Supplied records |
..........
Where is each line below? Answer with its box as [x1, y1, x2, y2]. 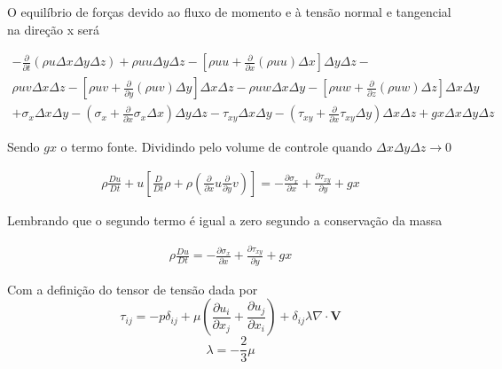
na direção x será [7, 20, 99, 38]
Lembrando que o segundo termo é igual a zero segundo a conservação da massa [7, 210, 443, 229]
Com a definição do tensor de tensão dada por [7, 279, 258, 298]
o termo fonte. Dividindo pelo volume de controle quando [60, 137, 373, 156]
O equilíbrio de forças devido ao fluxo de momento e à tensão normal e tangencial [7, 3, 451, 20]
..........
Work required | Copy each entry exactly, with no pictures.

Solution |
Where is each line below? Answer with its box as [x1, y1, x2, y2]. 
na direção x será [7, 20, 99, 38]
Lembrando que o segundo termo é igual a zero segundo a conservação da massa [7, 210, 443, 229]
Com a definição do tensor de tensão dada por [7, 279, 258, 298]
o termo fonte. Dividindo pelo volume de controle quando [60, 137, 373, 156]
O equilíbrio de forças devido ao fluxo de momento e à tensão normal e tangencial [7, 3, 451, 20]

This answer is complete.